> _Exercise_: Where the string "wall" appears in a line of the data, show that line.

[Entries taken from a collection]
··········
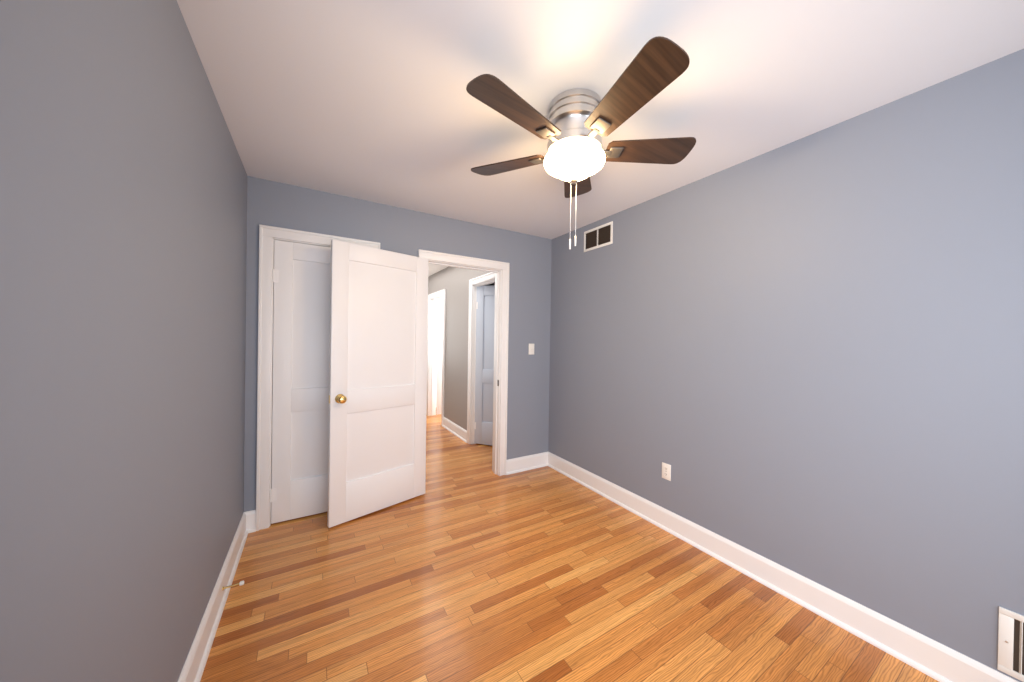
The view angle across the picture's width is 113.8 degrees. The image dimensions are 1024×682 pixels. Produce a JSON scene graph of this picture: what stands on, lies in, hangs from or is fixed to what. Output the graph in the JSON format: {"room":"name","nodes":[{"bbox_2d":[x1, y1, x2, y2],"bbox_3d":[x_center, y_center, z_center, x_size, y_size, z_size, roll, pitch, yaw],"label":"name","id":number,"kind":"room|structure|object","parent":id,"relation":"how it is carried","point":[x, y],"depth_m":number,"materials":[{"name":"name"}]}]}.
{"room":"empty bedroom","nodes":[
{"label":"empty bedroom","id":0,"kind":"room"},
{"bbox_2d":[0,0,246,681],"bbox_3d":[-0.811,0.118,0.475,0.120,2.440,4.385,1,0,-31],"label":"wall","id":1,"kind":"structure","parent":0,"point":[123,217],"depth_m":0.77,"materials":[{"name":"grey paint"}]},
{"bbox_2d":[178,512,247,681],"bbox_3d":[-0.764,1.269,0.520,0.030,0.140,4.145,1,0,-31],"label":"baseboard","id":2,"kind":"structure","parent":1,"relation":"attached to","point":[196,660],"depth_m":1.53,"materials":[{"name":"white paint"}]},
{"bbox_2d":[222,581,243,590],"bbox_3d":[-1.421,1.247,1.704,0.087,0.020,0.020,1,0,-31],"label":"doorstop","id":3,"kind":"object","parent":1,"relation":"attached to","point":[239,584],"depth_m":1.71,"materials":[{"name":"gold metal"}]},
{"bbox_2d":[244,176,551,511],"bbox_3d":[-0.685,0.106,3.035,2.723,2.440,0.120,1,0,-31],"label":"wall","id":4,"kind":"structure","parent":0,"point":[527,257],"depth_m":2.96,"materials":[{"name":"grey paint"}]},
{"bbox_2d":[245,510,255,532],"bbox_3d":[-1.803,1.243,2.296,0.070,0.140,0.030,1,0,-31],"label":"baseboard","id":5,"kind":"structure","parent":4,"relation":"attached to","point":[251,521],"depth_m":2.30,"materials":[{"name":"white paint"}]},
{"bbox_2d":[256,224,379,530],"bbox_3d":[-1.444,0.260,2.548,0.785,2.115,0.182,1,0,-31],"label":"door frame","id":6,"kind":"structure","parent":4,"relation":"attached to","point":[272,359],"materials":[{"name":"white paint"}]},
{"bbox_2d":[270,488,276,501],"bbox_3d":[-1.700,1.097,2.375,0.040,0.090,0.011,1,0,-31],"label":"closet door hinge","id":7,"kind":"object","parent":6,"relation":"attached to","point":[273,495],"depth_m":2.38,"materials":[{"name":"white paint"}]},
{"bbox_2d":[272,269,278,281],"bbox_3d":[-1.675,-0.463,2.367,0.040,0.090,0.011,1,0,-31],"label":"closet door hinge","id":8,"kind":"object","parent":6,"relation":"attached to","point":[275,275],"depth_m":2.37,"materials":[{"name":"white paint"}]},
{"bbox_2d":[418,249,509,475],"bbox_3d":[-0.471,0.304,3.166,0.780,2.050,0.120,1,0,-31],"label":"door frame","id":9,"kind":"structure","parent":4,"relation":"in","point":[497,346],"depth_m":3.33,"materials":[{"name":"white paint"}]},
{"bbox_2d":[327,239,428,527],"bbox_3d":[-1.007,0.303,2.615,0.171,2.018,0.773,1,0,45],"label":"door","id":10,"kind":"structure","parent":9,"relation":"attached to","point":[378,378],"depth_m":2.56,"materials":[{"name":"white paint"}]},
{"bbox_2d":[492,316,494,470],"bbox_3d":[-0.509,0.273,3.230,0.900,2.110,0.028,1,0,-31],"label":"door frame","id":11,"kind":"structure","parent":4,"relation":"attached to","point":[493,393],"depth_m":3.42,"materials":[{"name":"white paint"}]},
{"bbox_2d":[506,452,547,474],"bbox_3d":[0.170,1.267,3.476,0.538,0.140,0.030,1,0,-31],"label":"baseboard","id":12,"kind":"structure","parent":4,"relation":"attached to","point":[525,463],"depth_m":3.46,"materials":[{"name":"white paint"}]},
{"bbox_2d":[529,344,533,354],"bbox_3d":[0.208,0.085,3.487,0.070,0.114,0.019,1,0,-31],"label":"light switch","id":13,"kind":"object","parent":4,"relation":"attached to","point":[531,349],"depth_m":3.49,"materials":[{"name":"white plastic"}]},
{"bbox_2d":[436,298,442,405],"bbox_3d":[-1.158,0.080,6.696,1.130,2.440,0.020,1,0,-31],"label":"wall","id":14,"kind":"structure","parent":0,"point":[437,335],"depth_m":6.50,"materials":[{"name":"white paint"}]},
{"bbox_2d":[428,266,489,429],"bbox_3d":[-0.844,0.094,4.953,0.120,2.440,3.335,1,0,-31],"label":"wall","id":15,"kind":"structure","parent":0,"point":[453,282],"depth_m":4.76,"materials":[{"name":"grey paint"}]},
{"bbox_2d":[426,289,445,424],"bbox_3d":[-1.211,0.250,5.537,0.148,2.110,0.840,1,0,-31],"label":"door frame","id":16,"kind":"structure","parent":15,"relation":"attached to","point":[433,358],"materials":[{"name":"white paint"}]},
{"bbox_2d":[436,300,442,413],"bbox_3d":[-0.993,0.286,5.978,0.674,2.015,0.171,1,0,-16],"label":"hall door","id":17,"kind":"structure","parent":15,"relation":"in","point":[439,355],"depth_m":5.88,"materials":[{"name":"white paint"}]},
{"bbox_2d":[442,417,466,442],"bbox_3d":[-0.819,1.245,4.742,0.030,0.140,0.950,1,0,-31],"label":"baseboard","id":18,"kind":"structure","parent":15,"relation":"attached to","point":[455,429],"depth_m":4.70,"materials":[{"name":"white paint"}]},
{"bbox_2d":[467,272,494,443],"bbox_3d":[-0.272,0.273,3.966,0.148,2.110,0.920,1,0,-31],"label":"door frame","id":19,"kind":"structure","parent":15,"relation":"attached to","point":[483,278],"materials":[{"name":"white paint"}]},
{"bbox_2d":[474,285,494,445],"bbox_3d":[-0.118,0.310,4.164,0.754,2.015,0.171,1,0,21],"label":"hall door","id":20,"kind":"structure","parent":15,"relation":"in","point":[484,369],"depth_m":4.24,"materials":[{"name":"blue paint"}]},
{"bbox_2d":[200,414,938,681],"bbox_3d":[-0.258,1.384,2.837,3.520,0.100,7.840,1,0,-31],"label":"floor","id":21,"kind":"structure","parent":0,"point":[545,574],"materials":[{"name":"brown wood"}]},
{"bbox_2d":[177,0,1023,276],"bbox_3d":[-0.219,-1.156,2.824,3.520,0.100,7.840,1,0,-31],"label":"ceiling","id":22,"kind":"structure","parent":0,"point":[375,101],"depth_m":1.38,"materials":[{"name":"white paint"}]},
{"bbox_2d":[466,36,695,248],"bbox_3d":[0.288,-0.760,1.538,1.099,0.662,1.093,1,0,-31],"label":"fan","id":23,"kind":"object","parent":22,"relation":"hanging from","point":[576,125],"depth_m":1.44,"materials":[{"name":"brown wood"}]},
{"bbox_2d":[548,49,1023,681],"bbox_3d":[1.556,0.147,1.821,0.120,2.440,4.265,1,0,-31],"label":"wall","id":24,"kind":"structure","parent":0,"point":[804,357],"depth_m":1.62,"materials":[{"name":"grey paint"}]},
{"bbox_2d":[584,221,612,251],"bbox_3d":[0.776,-0.938,3.026,0.006,0.193,0.351,1,0,-31],"label":"air vent","id":25,"kind":"object","parent":24,"relation":"in","point":[604,244],"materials":[{"name":"white metal"}]},
{"bbox_2d":[585,225,610,248],"bbox_3d":[0.775,-0.938,3.026,0.007,0.144,0.307,1,0,-31],"label":"louvres","id":26,"kind":"object","parent":25,"relation":"attached to","point":[598,236],"depth_m":3.01,"materials":[{"name":"brown metal"}]},
{"bbox_2d":[662,462,670,480],"bbox_3d":[1.116,0.944,2.417,0.008,0.114,0.070,1,0,-31],"label":"electrical outlet","id":27,"kind":"object","parent":24,"relation":"attached to","point":[666,471],"depth_m":2.41,"materials":[{"name":"white plastic"}]},
{"bbox_2d":[548,452,1018,681],"bbox_3d":[1.444,1.296,1.840,0.030,0.140,4.145,1,0,-31],"label":"baseboard","id":28,"kind":"structure","parent":24,"relation":"attached to","point":[933,659],"depth_m":1.70,"materials":[{"name":"white paint"}]},
{"bbox_2d":[997,606,1023,681],"bbox_3d":[1.896,1.109,1.106,0.010,0.235,0.325,1,0,-31],"label":"air vent","id":29,"kind":"object","parent":24,"relation":"in","point":[1010,662],"depth_m":1.22,"materials":[{"name":"white metal"}]}
]}

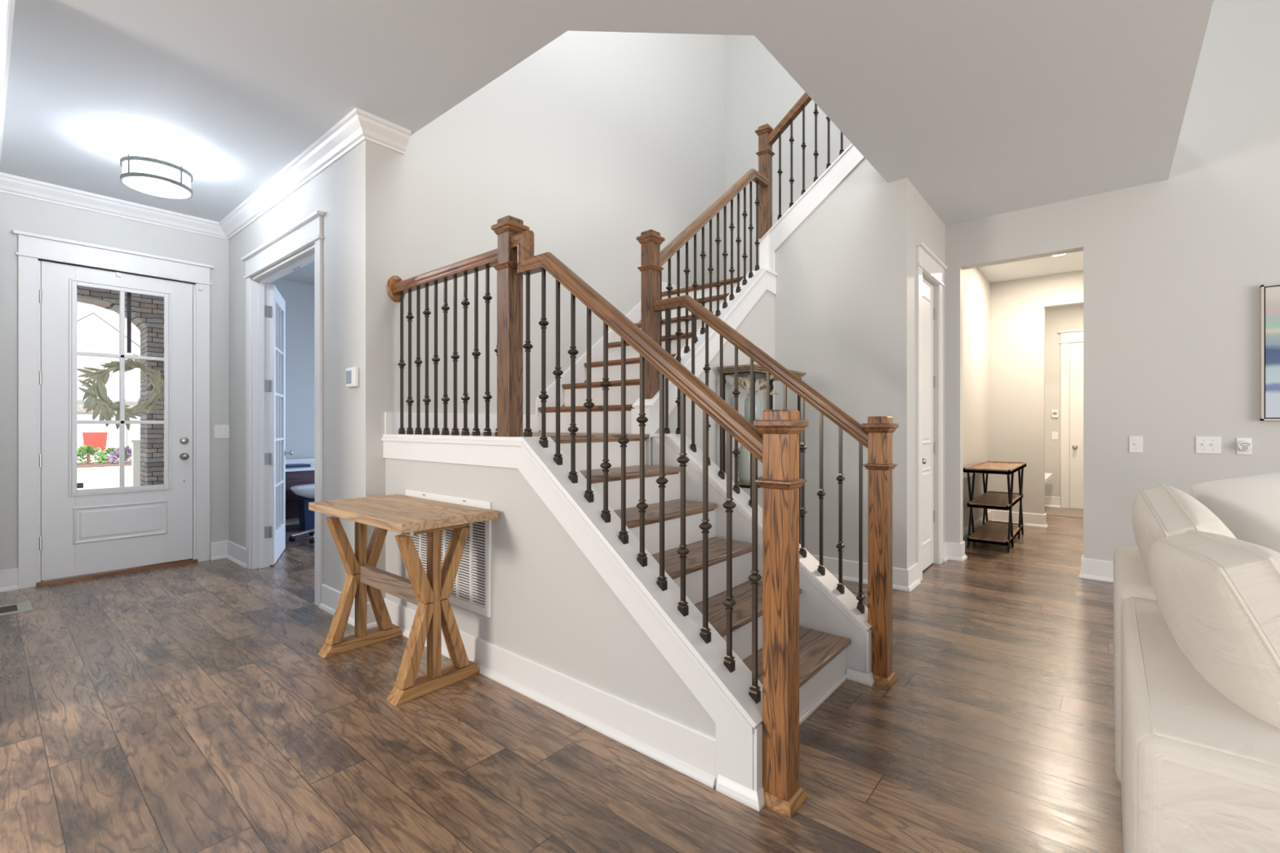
··········
> _Output for this task_:
{"bbox_2d":[0,0,246,681],"bbox_3d":[-0.811,0.118,0.475,0.120,2.440,4.385,1,0,-31],"label":"wall","id":1,"kind":"structure","parent":0,"point":[123,217],"depth_m":0.77,"materials":[{"name":"grey paint"}]},
{"bbox_2d":[244,176,551,511],"bbox_3d":[-0.685,0.106,3.035,2.723,2.440,0.120,1,0,-31],"label":"wall","id":4,"kind":"structure","parent":0,"point":[527,257],"depth_m":2.96,"materials":[{"name":"grey paint"}]},
{"bbox_2d":[436,298,442,405],"bbox_3d":[-1.158,0.080,6.696,1.130,2.440,0.020,1,0,-31],"label":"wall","id":14,"kind":"structure","parent":0,"point":[437,335],"depth_m":6.50,"materials":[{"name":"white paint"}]},
{"bbox_2d":[428,266,489,429],"bbox_3d":[-0.844,0.094,4.953,0.120,2.440,3.335,1,0,-31],"label":"wall","id":15,"kind":"structure","parent":0,"point":[453,282],"depth_m":4.76,"materials":[{"name":"grey paint"}]},
{"bbox_2d":[548,49,1023,681],"bbox_3d":[1.556,0.147,1.821,0.120,2.440,4.265,1,0,-31],"label":"wall","id":24,"kind":"structure","parent":0,"point":[804,357],"depth_m":1.62,"materials":[{"name":"grey paint"}]},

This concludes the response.